Tool of contractionary fiscal policy?
Reducing discretionary government spending or raising taxes to lower aggregate demand.
Current government spending vs. capital expenditure.
Current spending is recurring (e.g., wages, supplies); capital expenditure is long-term investment (e.g., infrastructure).
Direct tax example.
Personal income tax or corporate profits tax.
Indirect tax example.
Value-added tax (VAT) or excise duties on fuel.
What is the output gap?
Difference between actual and potential (trend) output.
Define minimum AVC shutdown condition.
Operate only if price ≥ minimum average variable cost; otherwise shut down.
Purpose of the OECD Composite Leading Indicator (CLI).
Provides early signals of turning points in economic activity for member countries.
Effect on MR when monopolist lowers price to sell extra unit.
MR is below price because all units are now sold at the lower price.
Why does a monopolist produce where MR = MC but charge P > MC?
Price is taken from the demand curve at the profit-maximising quantity, giving a markup over cost.
Describe economies of scope (not scale).
Cost savings from producing multiple products together rather than separately.
Key characteristic of public goods justifying government provision.
Non-rival and non-excludable nature makes private provision inefficient.
Credit cycle definition.
Fluctuations in availability and pricing of credit that often run longer and deeper than business cycles.
Leading sector in credit cycle analysis.
Housing and real estate, given reliance on credit.
What does an inverted yield curve often signal?
Expectations of economic slowdown or recession.
Impact of capacity utilisation on capital spending.
High utilisation encourages new capital investment; low utilisation discourages it.
Two components of government revenue besides taxes.
Fees/charges and capital transfers (e.g., sale of assets).
Why are policy multipliers uncertain?
Because MPC, tax rates, and leakages (imports, savings) vary over time and across economies.
Fiscal stance indicated by rising structural deficit?
Expansionary fiscal policy.
Term for spending cuts and tax hikes enacted simultaneously to reduce deficit.
Austerity measures.
Long-run effect of persistent crowding-out.

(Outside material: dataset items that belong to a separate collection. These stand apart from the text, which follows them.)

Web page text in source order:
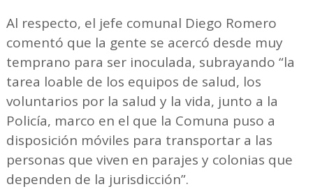
Al respecto, el jefe comunal Diego Romero
comentó que la gente se acercó desde muy
temprano para ser inoculada, subrayando “la
tarea loable de los equipos de salud, los
voluntarios por la salud y la vida, junto a la
Policía, marco en el que la Comuna puso a
disposición móviles para transportar a las
personas que viven en parajes y colonias que
dependen de la jurisdicción”.
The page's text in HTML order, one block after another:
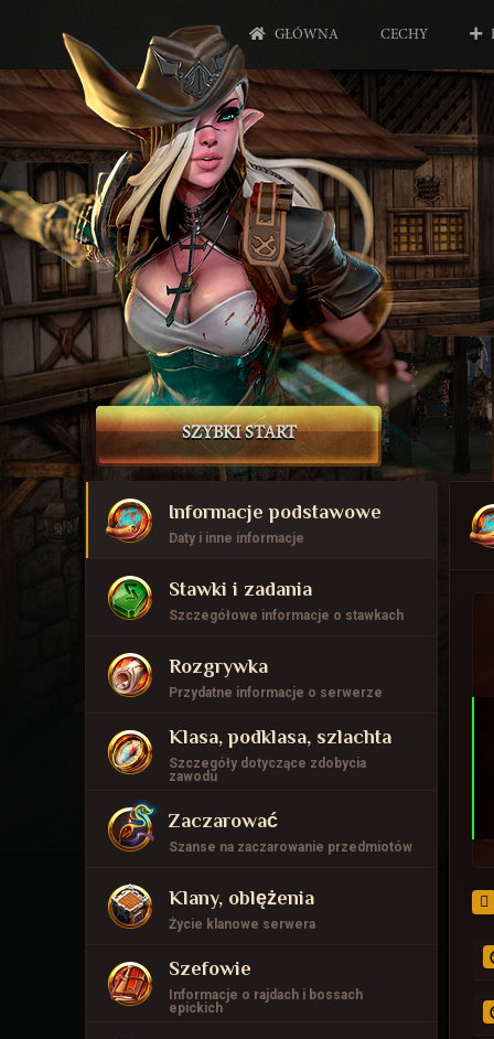
GŁÓWNA CECHY
SZYBKI START
Informacje podstawowe
Daty i inne informacje
Stawki i zadania
Szczegółowe informacje o stawkach
Rozgrywka
Przydatne informacje o serwerze
Klasa, podklasa, szlachta
Szczegóły dotyczące zdobycia
zawodu
Zaczarować
Szanse na zaczarowanie przedmiotów
Klany, oblężenia
Życie klanowe serwera
Szefowie
Informacje o rajdach i bossach
epickich
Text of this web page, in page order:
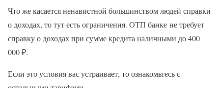
Что же касается ненавистной большинством людей справки
о доходах, то тут есть ограничения. ОТП банке не требует
справку о доходах при сумме кредита наличными до 400
000 ₽.
Если это условия вас устраивает, то ознакомьтесь с
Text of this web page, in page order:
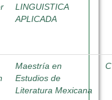
LINGUISTICA
APLICADA
Maestría en
Estudios de
Literatura Mexicana
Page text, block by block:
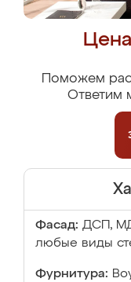
Поможем
Ответим
Фасад: ДСП,
любые виды
Фурнитура:
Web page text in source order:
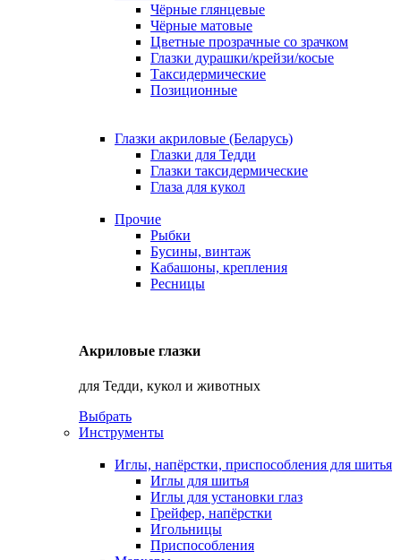
Чёрные глянцевые
Чёрные матовые
Цветные прозрачные со зрачком
Глазки дурашки/крейзи/косые
Таксидермические
Позиционные
Глазки акриловые (Беларусь)
Глазки для Тедди
Глазки таксидермические
Глаза для кукол
Прочие
Рыбки
Бусины, винтаж
Кабашоны, крепления
Ресницы
Акриловые глазки
для Тедди, кукол и животных
Выбрать
Инструменты
Иглы, напёрстки, приспособления для шитья
Иглы для шитья
Иглы для установки глаз
Грейфер, напёрстки
Игольницы
Приспособления
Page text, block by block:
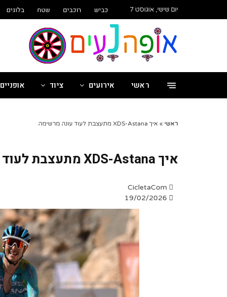
לִנְגִישׁוּת
יום שישי, אוגוסט 7 כביש רוכבים שטח בלוגים
ראשי אירועים ציוד אופניים
ראשי » איך XDS-Astana מתעצבת לעוד עונה מרשימה
איך XDS-Astana מתעצבת לעוד עונה מרשימה
CicletaCom
19/02/2026
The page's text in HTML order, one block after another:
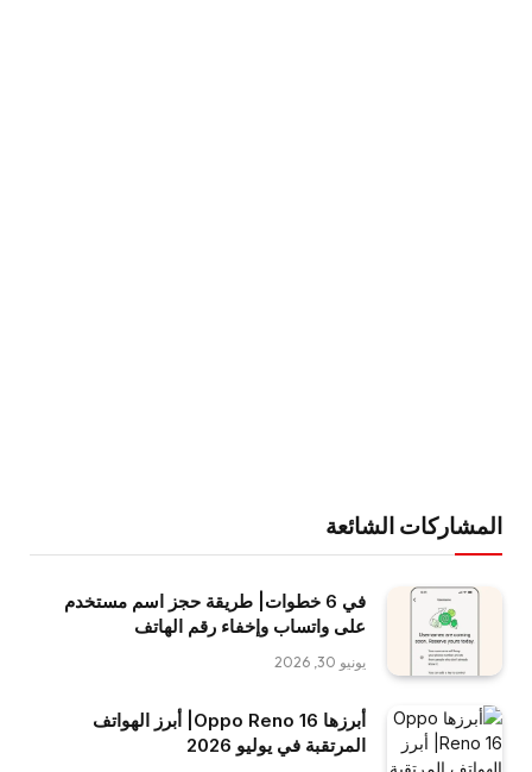
المشاركات الشائعة
في 6 خطوات| طريقة حجز اسم مستخدم
على واتساب وإخفاء رقم الهاتف
يونيو 30, 2026
أبرزها Oppo Reno 16| أبرز الهواتف
المرتقبة في يوليو 2026
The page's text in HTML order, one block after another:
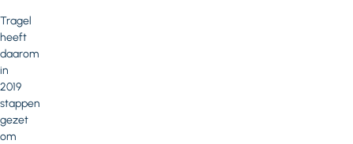
Tragel
heeft
daarom
in
2019
stappen
gezet
om
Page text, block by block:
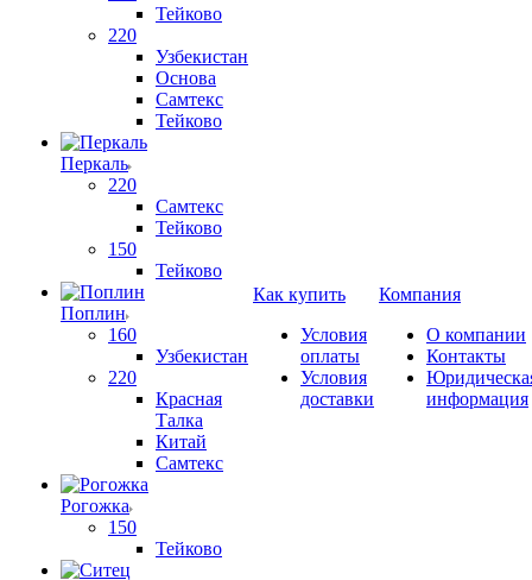
Тейково
220
Узбекистан
Основа
Самтекс
Тейково
Перкаль
220
Самтекс
Тейково
150
Тейково
Поплин
160
Узбекистан
220
Красная
Талка
Китай
Самтекс
Рогожка
150
Тейково
Как купить
Условия
оплаты
Условия
доставки
Компания
О компании
Контакты
информация

Lower capital stock and slower potential growth.
Example of a non-price competition strategy in monopolistic competition.
Advertising or product differentiation through branding.
Why might a firm operate at a loss in the short run?
If price covers AVC, continuing production loses less than shutting down and paying fixed costs.
Relationship between elasticity and MR sign for monopolist.
MR positive when demand elastic (>1), zero at unit elasticity, negative when demand inelastic (<1).
Variable influencing breadth of composite indicator movement.
Diffusion index measures proportion of components moving consistently.
What are policy lags?
Delays between economic shock, recognition, policy action, and economic impact.
Effect of progressive taxes on automatic stabilisation.
They cause tax revenues to fall faster in downturns and rise faster in booms, smoothing demand.
Fiscal tool used to redistribute wealth.
Inheritance (estate) tax.
Define perfect price discrimination.
Monopolist charges each consumer their maximum willingness to pay; MR equals price and no consumer surplus remains.
Consequence of durable price wars in oligopoly.
Potential exit of weaker competitors and lower long-term industry profits.
Mechanism behind kinked demand curve gap in MR.
Different elasticities for price increases vs. decreases cause discontinuity in marginal revenue.
Key macro goal of balanced-budget amendment.
To enforce fiscal discipline by preventing persistent deficits.
Role of the multiplier in evaluating stimulus packages.
Estimates total impact on GDP of initial government spending or tax changes.
Primary government objective when using contractionary fiscal policy during boom.
Prevent overheating and curb rising inflation.